* Problem requirements *
What is needed is an exact retyping of each entry, pictures excluded.

* Dataset extract *
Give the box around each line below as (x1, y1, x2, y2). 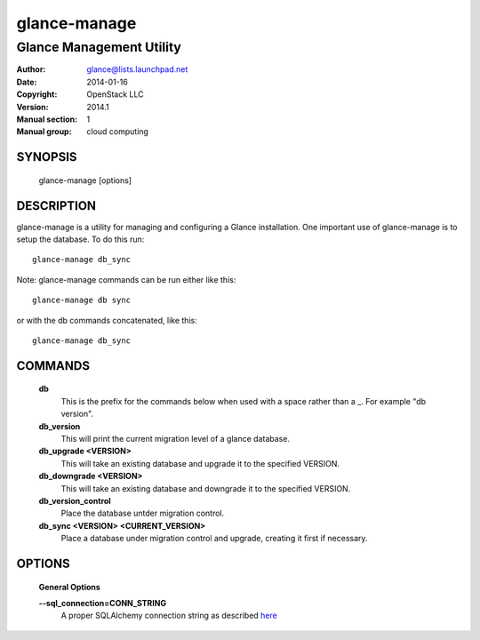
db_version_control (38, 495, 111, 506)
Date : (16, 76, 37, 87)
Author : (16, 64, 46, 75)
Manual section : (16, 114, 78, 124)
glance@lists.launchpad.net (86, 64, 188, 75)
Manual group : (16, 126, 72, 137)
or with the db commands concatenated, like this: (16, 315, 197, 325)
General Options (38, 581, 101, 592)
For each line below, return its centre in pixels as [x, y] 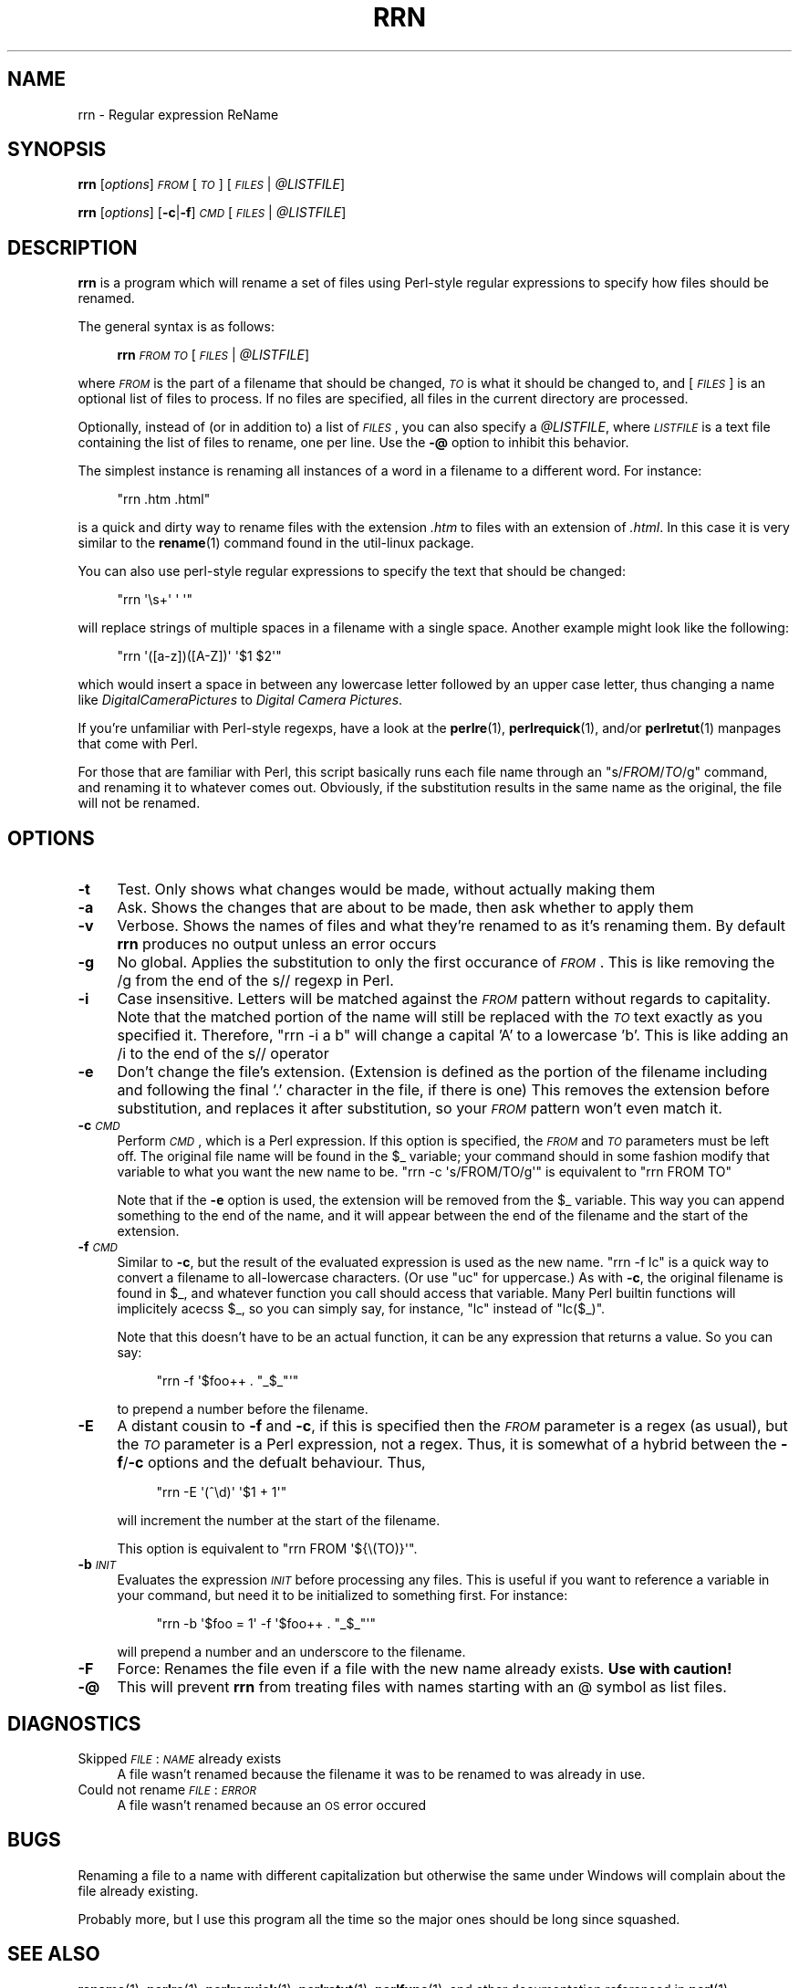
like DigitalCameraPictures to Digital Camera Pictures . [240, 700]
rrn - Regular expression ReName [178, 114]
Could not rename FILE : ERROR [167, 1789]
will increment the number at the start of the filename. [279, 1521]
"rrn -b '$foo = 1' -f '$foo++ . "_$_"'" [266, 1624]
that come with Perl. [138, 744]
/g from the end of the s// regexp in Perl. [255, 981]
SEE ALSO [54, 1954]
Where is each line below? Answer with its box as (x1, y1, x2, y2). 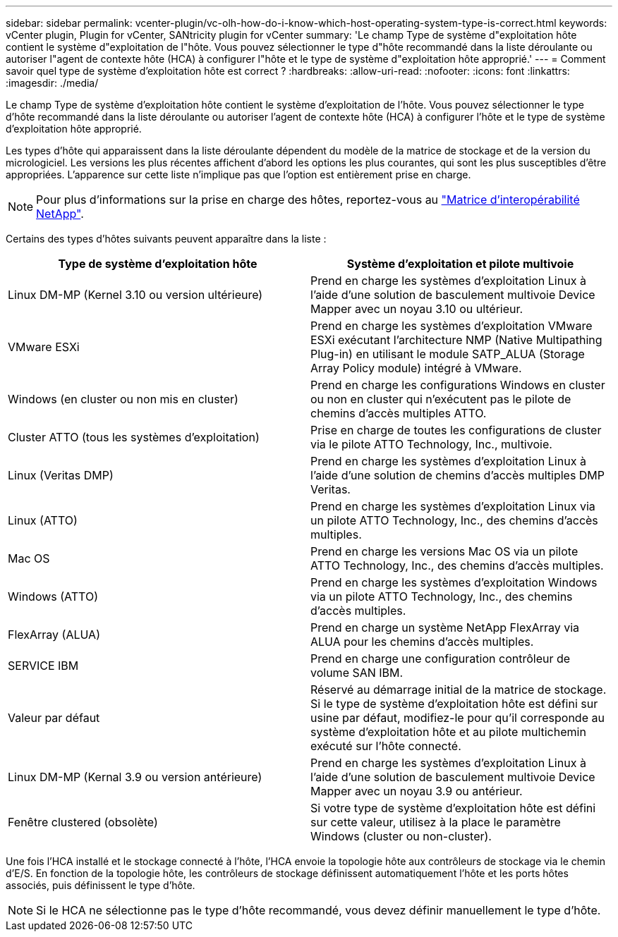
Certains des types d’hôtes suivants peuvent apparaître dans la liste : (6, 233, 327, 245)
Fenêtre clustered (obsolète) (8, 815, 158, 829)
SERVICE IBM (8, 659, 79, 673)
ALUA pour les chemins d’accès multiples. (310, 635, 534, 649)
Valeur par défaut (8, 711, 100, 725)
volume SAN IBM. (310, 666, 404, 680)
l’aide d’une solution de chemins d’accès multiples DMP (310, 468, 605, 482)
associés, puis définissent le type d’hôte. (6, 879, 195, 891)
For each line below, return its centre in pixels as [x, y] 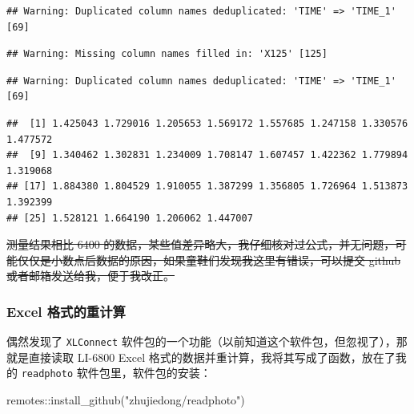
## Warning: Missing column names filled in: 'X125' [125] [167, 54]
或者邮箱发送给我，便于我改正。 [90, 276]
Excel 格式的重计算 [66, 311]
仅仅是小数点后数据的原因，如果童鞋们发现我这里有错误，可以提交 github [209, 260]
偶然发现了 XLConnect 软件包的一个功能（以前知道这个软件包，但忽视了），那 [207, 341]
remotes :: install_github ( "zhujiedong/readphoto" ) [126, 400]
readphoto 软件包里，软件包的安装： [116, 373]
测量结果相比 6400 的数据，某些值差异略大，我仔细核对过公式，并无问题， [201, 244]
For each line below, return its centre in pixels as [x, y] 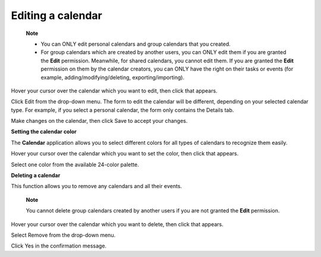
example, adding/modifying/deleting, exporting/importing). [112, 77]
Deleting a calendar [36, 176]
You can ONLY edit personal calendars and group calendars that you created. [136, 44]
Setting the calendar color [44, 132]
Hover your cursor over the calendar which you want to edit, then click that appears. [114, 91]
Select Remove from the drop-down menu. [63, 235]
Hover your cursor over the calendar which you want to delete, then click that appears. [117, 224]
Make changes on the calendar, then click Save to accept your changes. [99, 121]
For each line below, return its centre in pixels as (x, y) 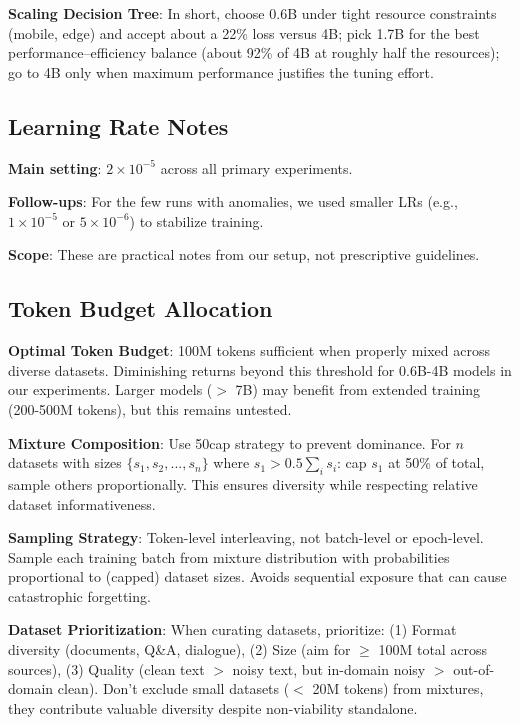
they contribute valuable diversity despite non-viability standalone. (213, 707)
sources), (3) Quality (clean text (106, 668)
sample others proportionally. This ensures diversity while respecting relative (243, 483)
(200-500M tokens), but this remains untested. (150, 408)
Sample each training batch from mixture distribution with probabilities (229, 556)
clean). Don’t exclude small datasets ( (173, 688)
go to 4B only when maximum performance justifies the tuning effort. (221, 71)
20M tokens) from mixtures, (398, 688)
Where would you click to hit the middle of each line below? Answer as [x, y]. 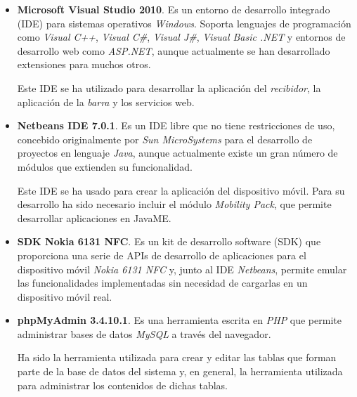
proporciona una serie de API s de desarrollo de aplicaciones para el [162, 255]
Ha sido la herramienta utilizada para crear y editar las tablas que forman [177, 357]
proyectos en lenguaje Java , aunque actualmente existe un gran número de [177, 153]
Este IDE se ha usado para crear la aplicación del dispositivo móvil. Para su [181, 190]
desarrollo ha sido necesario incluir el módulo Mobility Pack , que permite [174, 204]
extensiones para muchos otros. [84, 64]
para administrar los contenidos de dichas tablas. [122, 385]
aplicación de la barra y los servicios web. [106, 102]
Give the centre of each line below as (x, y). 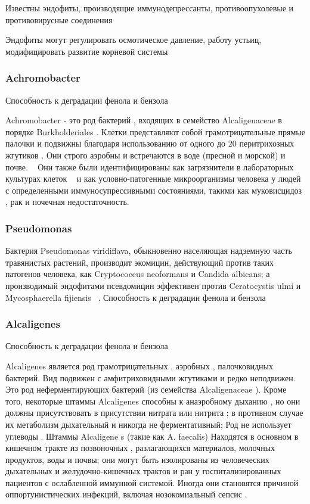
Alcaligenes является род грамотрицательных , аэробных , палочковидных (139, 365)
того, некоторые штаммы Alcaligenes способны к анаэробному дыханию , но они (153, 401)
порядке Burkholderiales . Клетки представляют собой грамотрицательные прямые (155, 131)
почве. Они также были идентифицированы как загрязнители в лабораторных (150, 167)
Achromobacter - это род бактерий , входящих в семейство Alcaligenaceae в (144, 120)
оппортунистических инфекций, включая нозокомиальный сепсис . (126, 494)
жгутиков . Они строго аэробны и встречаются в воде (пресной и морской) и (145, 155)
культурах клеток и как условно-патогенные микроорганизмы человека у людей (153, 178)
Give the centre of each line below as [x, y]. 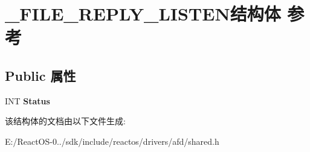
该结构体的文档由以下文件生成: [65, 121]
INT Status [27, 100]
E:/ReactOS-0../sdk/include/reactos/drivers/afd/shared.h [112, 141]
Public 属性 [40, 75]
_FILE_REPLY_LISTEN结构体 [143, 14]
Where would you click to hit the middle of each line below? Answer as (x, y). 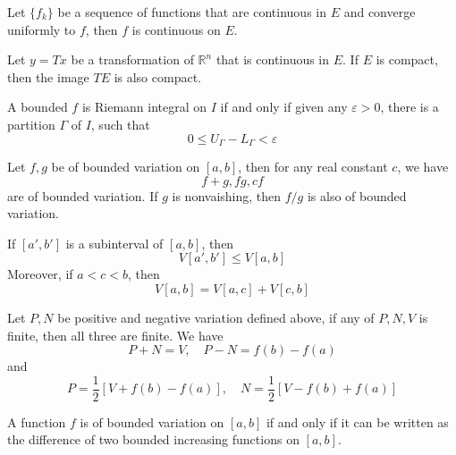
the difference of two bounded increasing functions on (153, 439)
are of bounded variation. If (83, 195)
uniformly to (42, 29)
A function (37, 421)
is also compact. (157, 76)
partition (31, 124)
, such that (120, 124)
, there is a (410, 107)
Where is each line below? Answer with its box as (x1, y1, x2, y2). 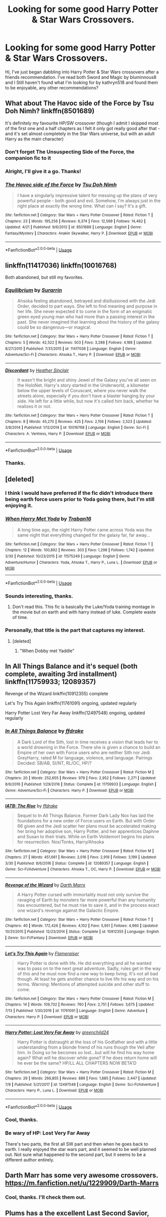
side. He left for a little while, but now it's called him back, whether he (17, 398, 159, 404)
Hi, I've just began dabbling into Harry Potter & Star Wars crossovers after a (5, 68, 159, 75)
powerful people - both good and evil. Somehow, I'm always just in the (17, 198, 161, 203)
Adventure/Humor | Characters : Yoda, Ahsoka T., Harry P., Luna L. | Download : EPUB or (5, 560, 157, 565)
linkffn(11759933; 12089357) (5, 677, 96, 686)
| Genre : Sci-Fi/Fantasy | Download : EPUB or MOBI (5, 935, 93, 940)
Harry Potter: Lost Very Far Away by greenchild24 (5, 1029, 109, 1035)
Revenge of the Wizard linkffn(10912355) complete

* Result *
Give the box around each line below as (x1, y1, x2, y2). 
db_version_control (38, 495, 111, 506)
Date : (16, 76, 37, 87)
Author : (16, 64, 46, 75)
Manual section : (16, 114, 78, 124)
glance@lists.launchpad.net (86, 64, 188, 75)
Manual group : (16, 126, 72, 137)
or with the db commands concatenated, like this: (16, 315, 197, 325)
General Options (38, 581, 101, 592)
For each line below, return its centre in pixels as [x, y] 
like DigitalCameraPictures to Digital Camera Pictures . [240, 700]
rrn - Regular expression ReName [178, 114]
Could not rename FILE : ERROR [167, 1789]
will increment the number at the start of the filename. [279, 1521]
"rrn -b '$foo = 1' -f '$foo++ . "_$_"'" [266, 1624]
that come with Perl. [138, 744]
/g from the end of the s// regexp in Perl. [255, 981]
SEE ALSO [54, 1954]
Where is each line below? Answer with its box as (x1, y1, x2, y2). 
Certains des types d’hôtes suivants peuvent apparaître dans la liste : (6, 233, 327, 245)
Fenêtre clustered (obsolète) (8, 815, 158, 829)
SERVICE IBM (8, 659, 79, 673)
ALUA pour les chemins d’accès multiples. (310, 635, 534, 649)
Valeur par défaut (8, 711, 100, 725)
volume SAN IBM. (310, 666, 404, 680)
l’aide d’une solution de chemins d’accès multiples DMP (310, 468, 605, 482)
associés, puis définissent le type d’hôte. (6, 879, 195, 891)
For each line below, return its centre in pixels as [x, y] 
## Warning: Missing column names filled in: 'X125' [125] [167, 54]
或者邮箱发送给我，便于我改正。 [90, 276]
Excel 格式的重计算 [66, 311]
仅仅是小数点后数据的原因，如果童鞋们发现我这里有错误，可以提交 github [209, 260]
偶然发现了 XLConnect 软件包的一个功能（以前知道这个软件包，但忽视了），那 [207, 341]
remotes :: install_github ( "zhujiedong/readphoto" ) [126, 400]
readphoto 软件包里，软件包的安装： [116, 373]
测量结果相比 6400 的数据，某些值差异略大，我仔细核对过公式，并无问题， [201, 244]
For each line below, return its centre in pixels as [x, y] 
example, adding/modifying/deleting, exporting/importing). [112, 77]
Deleting a calendar [36, 176]
You can ONLY edit personal calendars and group calendars that you created. [136, 44]
Setting the calendar color [44, 132]
Hover your cursor over the calendar which you want to edit, then click that appears. [114, 91]
Select Remove from the drop-down menu. [63, 235]
Hover your cursor over the calendar which you want to delete, then click that appears. [117, 224]
Make changes on the calendar, then click Save to accept your changes. [99, 121]
For each line below, return its centre in pixels as (x, y) 
they contribute valuable diversity despite non-viability standalone. (213, 707)
sources), (3) Quality (clean text (106, 668)
sample others proportionally. This ensures diversity while respecting relative (243, 483)
(200-500M tokens), but this remains untested. (150, 408)
Sample each training batch from mixture distribution with probabilities (229, 556)
clean). Don’t exclude small datasets ( (173, 688)
go to 4B only when maximum performance justifies the tuning effort. (221, 71)
20M tokens) from mixtures, (398, 688)
Where would you click to hit the middle of each line below? Answer as [x, y]. 
proporciona una serie de API s de desarrollo de aplicaciones para el [162, 255]
Ha sido la herramienta utilizada para crear y editar las tablas que forman [177, 357]
proyectos en lenguaje Java , aunque actualmente existe un gran número de [177, 153]
Este IDE se ha usado para crear la aplicación del dispositivo móvil. Para su [181, 190]
desarrollo ha sido necesario incluir el módulo Mobility Pack , que permite [174, 204]
extensiones para muchos otros. [84, 64]
para administrar los contenidos de dichas tablas. [122, 385]
aplicación de la barra y los servicios web. [106, 102]
Give the centre of each line below as (x, y). 
Alcaligenes является род грамотрицательных , аэробных , палочковидных (139, 365)
того, некоторые штаммы Alcaligenes способны к анаэробному дыханию , но они (153, 401)
порядке Burkholderiales . Клетки представляют собой грамотрицательные прямые (155, 131)
почве. Они также были идентифицированы как загрязнители в лабораторных (150, 167)
Achromobacter - это род бактерий , входящих в семейство Alcaligenaceae в (144, 120)
оппортунистических инфекций, включая нозокомиальный сепсис . (126, 494)
жгутиков . Они строго аэробны и встречаются в воде (пресной и морской) и (145, 155)
культурах клеток и как условно-патогенные микроорганизмы человека у людей (153, 178)
Give the centre of each line below as [x, y]. 
该结构体的文档由以下文件生成: [65, 121]
INT Status [27, 100]
E:/ReactOS-0../sdk/include/reactos/drivers/afd/shared.h [112, 141]
Public 属性 [40, 75]
_FILE_REPLY_LISTEN结构体 [143, 14]
Where would you click to hit the middle of each line below? Answer as (x, y). 
the difference of two bounded increasing functions on (153, 439)
are of bounded variation. If (83, 195)
uniformly to (42, 29)
A function (37, 421)
is also compact. (157, 76)
partition (31, 124)
, such that (120, 124)
, there is a (410, 107)
Where is each line below? Answer with its box as (x1, y1, x2, y2). 
side. He left for a little while, but now it's called him back, whether he (17, 398, 159, 404)
Hi, I've just began dabbling into Harry Potter & Star Wars crossovers after a (5, 68, 159, 75)
powerful people - both good and evil. Somehow, I'm always just in the (17, 198, 161, 203)
Adventure/Humor | Characters : Yoda, Ahsoka T., Harry P., Luna L. | Download : EPUB or (5, 560, 157, 565)
linkffn(11759933; 12089357) (5, 677, 96, 686)
| Genre : Sci-Fi/Fantasy | Download : EPUB or MOBI (5, 935, 93, 940)
Harry Potter: Lost Very Far Away by greenchild24 (5, 1029, 109, 1035)
Revenge of the Wizard linkffn(10912355) complete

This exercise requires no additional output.